The main presumption is negatively affecting business. Not usually. We're not
primarily tourist aimed in East Village. Little Italy is more so and Gaslamp
almost exclusively. Yes, Petco Park traffic and Balboa Park traffic is
frequent, but that's a vibrant aspect of the neighborhood unless you aren't
really part of it and are a commuter. I catch myself taking my own car a few
city blocks and trying to get home is intense, but I ought not have been so
stupid living near a beautiful stadium as a perk and feature of our home.

Businesses are shifting to catering to the buildings around them, and if those
do have parking, we get our guests day passes up to a certain amount per month
as part of our parking rent. It's just about forethought again.

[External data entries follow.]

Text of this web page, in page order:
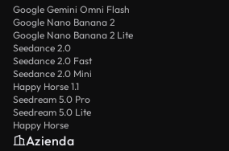
Google Gemini Omni Flash
Google Nano Banana 2
Google Nano Banana 2 Lite
Seedance 2.0
Seedance 2.0 Fast
Seedance 2.0 Mini
Happy Horse 1.1
Seedream 5.0 Pro
Seedream 5.0 Lite
Happy Horse
Azienda
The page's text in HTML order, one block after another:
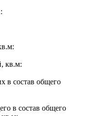
кв.м:
в состав общего
в состав общего
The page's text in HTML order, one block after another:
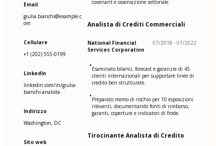
Email
giulia.bianchi@example.c
om
Cellulare
+1 (202) 555-0199
LinkedIn
linkedin.com/in/giulia-
bianchi-analista
Indirizzo
Washington, DC
Sito web
covenant e osservazione settoriale.
Analista di Crediti Commerciali
National Financial
Services Corporation
07/2018 - 01/2022
•Esaminato bilanci, forecast e garanzie di 45
clienti internazionali per supportare linee di
credito ben strutturate.
•Preparato memo di rischio per 10 esposizioni
rilevanti, documentando fonti di rimborso,
garanti, coperture e indicatori di frode.
Tirocinante Analista di Credito
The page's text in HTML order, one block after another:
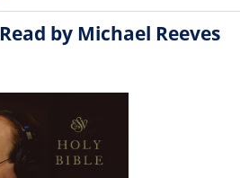
by Michael Reeves
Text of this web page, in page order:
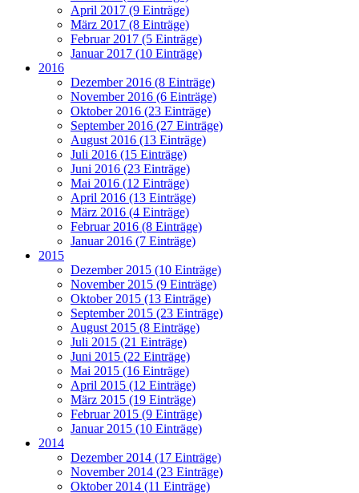
April 2017 (9 Einträge)
März 2017 (8 Einträge)
Februar 2017 (5 Einträge)
Januar 2017 (10 Einträge)
2016
Dezember 2016 (8 Einträge)
November 2016 (6 Einträge)
Oktober 2016 (23 Einträge)
September 2016 (27 Einträge)
August 2016 (13 Einträge)
Juli 2016 (15 Einträge)
Juni 2016 (23 Einträge)
Mai 2016 (12 Einträge)
April 2016 (13 Einträge)
März 2016 (4 Einträge)
Februar 2016 (8 Einträge)
Januar 2016 (7 Einträge)
2015
Dezember 2015 (10 Einträge)
November 2015 (9 Einträge)
Oktober 2015 (13 Einträge)
September 2015 (23 Einträge)
August 2015 (8 Einträge)
Juli 2015 (21 Einträge)
Juni 2015 (22 Einträge)
Mai 2015 (16 Einträge)
April 2015 (12 Einträge)
März 2015 (19 Einträge)
Februar 2015 (9 Einträge)
Januar 2015 (10 Einträge)
2014
Dezember 2014 (17 Einträge)
November 2014 (23 Einträge)
Oktober 2014 (11 Einträge)

If I were a tourist or unintegrated person yes I'd be disgruntled too. But
understanding your environment takes work and adaptation. If you live downtown
and work elsewhere that's your choice. Live elsewhere and drink or eat out
downtown without ridesharing, same. No friends with parking? Bummer. But shops
here aren't dying for outside business anymore. We patronize local spots
ourselves and Downtown is a short walk from end to end. It's small.

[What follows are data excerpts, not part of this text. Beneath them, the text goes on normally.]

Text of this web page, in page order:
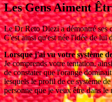
Les Gens Aiment
Le Dr Reto Diezi a démontré ses
C'est ainsi qu'est née l'idée de lui
Lorsque j'ai vu votre système
Je comprends votre tentation,
de constater que l'orange
lesquels le profil de ce système
personne que je veux être dans le
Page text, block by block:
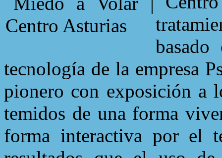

Factoring in all the social changes coming in we're not measured by the old
standards and stuffy norms. We drink a lot. We walk around. We ride places. We
work around the corner or remotely or cowork. We smoke weed more often easily.
We generally get whatever we want delivered. We are here, now, on purpose not
as diversion or at an aloof distance. The city is an extension of our home.

I feel like you're in a bracket of time locked expiration and perhaps bitter?
People should know their surroundings as a rule and don't blame the place for
being itself.

Last, parking doesn't automatically get used if it's there and that's the
point of all this. Developers sort benefit but they need to go deep anyway if
the building is tall enough. It's a shift away from living Downtown for the
look and not actually living here. People actually live here more now, as
present and rooted individuals who genuinely love it. I hope you locate that
sense.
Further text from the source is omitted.